**WORK INSTRUCTION**
Reading the records beneath this task, work out how many lines contain the word "discover" and reply with only that number.

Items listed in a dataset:
[Start of section]

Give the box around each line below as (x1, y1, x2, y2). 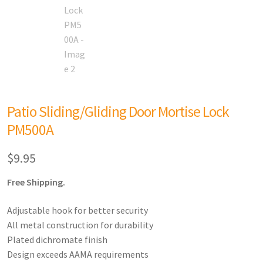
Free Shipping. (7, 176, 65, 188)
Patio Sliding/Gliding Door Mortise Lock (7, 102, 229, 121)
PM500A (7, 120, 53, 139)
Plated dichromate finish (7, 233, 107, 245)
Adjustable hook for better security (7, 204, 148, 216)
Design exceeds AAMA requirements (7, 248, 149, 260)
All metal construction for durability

[End of section]
[Start of section]

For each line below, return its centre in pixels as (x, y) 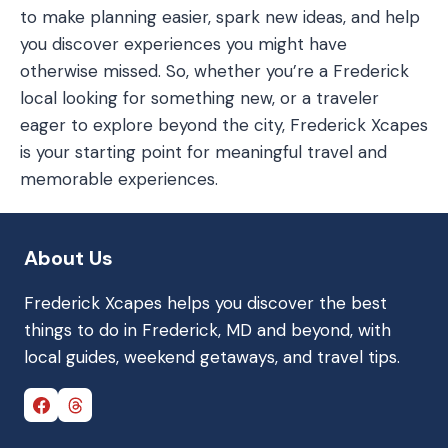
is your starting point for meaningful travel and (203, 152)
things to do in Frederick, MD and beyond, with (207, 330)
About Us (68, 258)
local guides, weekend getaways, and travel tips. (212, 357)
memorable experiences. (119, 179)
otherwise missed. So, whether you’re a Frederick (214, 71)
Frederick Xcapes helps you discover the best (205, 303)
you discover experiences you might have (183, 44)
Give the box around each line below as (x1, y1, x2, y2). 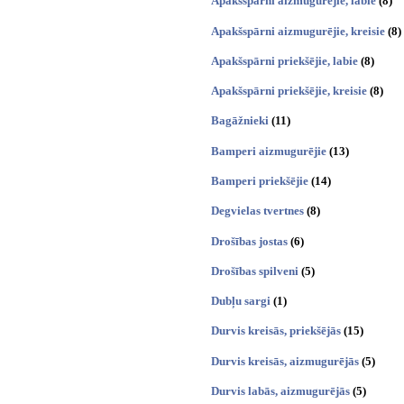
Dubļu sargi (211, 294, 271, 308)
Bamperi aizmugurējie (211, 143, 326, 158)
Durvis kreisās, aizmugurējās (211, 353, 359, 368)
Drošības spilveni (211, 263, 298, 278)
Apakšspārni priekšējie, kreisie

[End of section]
[Start of section]

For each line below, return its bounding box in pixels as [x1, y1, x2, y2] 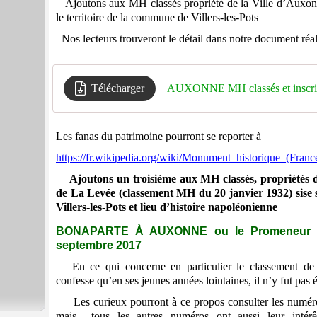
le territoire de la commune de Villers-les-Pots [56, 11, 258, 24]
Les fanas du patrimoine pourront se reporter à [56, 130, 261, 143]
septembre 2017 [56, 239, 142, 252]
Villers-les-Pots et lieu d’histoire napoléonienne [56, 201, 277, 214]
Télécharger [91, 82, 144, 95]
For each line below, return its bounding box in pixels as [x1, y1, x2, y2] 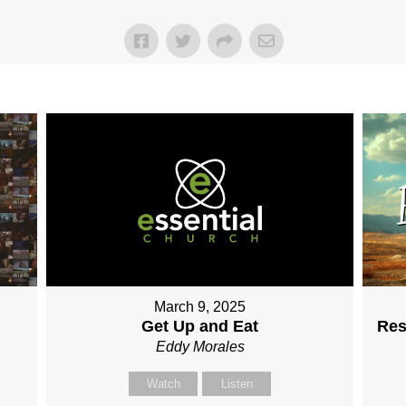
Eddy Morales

[End of section]

**RESPONSE AREA**
2